[[ Exercise inputs, beginning ]]

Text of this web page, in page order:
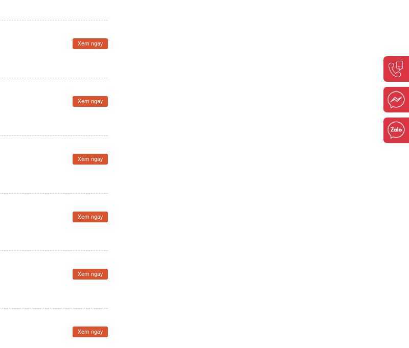
Xem ngay
Xem ngay
Xem ngay
Xem ngay
Xem ngay
Xem ngay
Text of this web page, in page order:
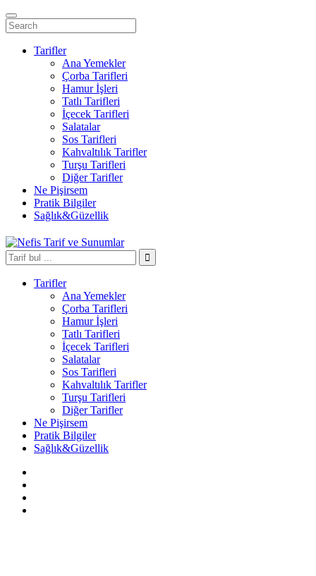
Tarifler
Ana Yemekler
Çorba Tarifleri
Hamur İşleri
Tatlı Tarifleri
İçecek Tarifleri
Salatalar
Sos Tarifleri
Kahvaltılık Tarifler
Turşu Tarifleri
Diğer Tarifler
Ne Pişirsem
Pratik Bilgiler
Sağlık&Güzellik
Tarifler
Ana Yemekler
Çorba Tarifleri
Hamur İşleri
Tatlı Tarifleri
İçecek Tarifleri
Salatalar
Sos Tarifleri
Kahvaltılık Tarifler
Turşu Tarifleri
Diğer Tarifler
Ne Pişirsem
Pratik Bilgiler
Sağlık&Güzellik

[[ Exercise inputs, end ]]

Work required
Please write out all the data word for word, but keep every picture out.

Worked solution
Text of this web page, in page order:
Xem ngay
Xem ngay
Xem ngay
Xem ngay
Xem ngay
Xem ngay
Text of this web page, in page order:
Tarifler
Ana Yemekler
Çorba Tarifleri
Hamur İşleri
Tatlı Tarifleri
İçecek Tarifleri
Salatalar
Sos Tarifleri
Kahvaltılık Tarifler
Turşu Tarifleri
Diğer Tarifler
Ne Pişirsem
Pratik Bilgiler
Sağlık&Güzellik
Tarifler
Ana Yemekler
Çorba Tarifleri
Hamur İşleri
Tatlı Tarifleri
İçecek Tarifleri
Salatalar
Sos Tarifleri
Kahvaltılık Tarifler
Turşu Tarifleri
Diğer Tarifler
Ne Pişirsem
Pratik Bilgiler
Sağlık&Güzellik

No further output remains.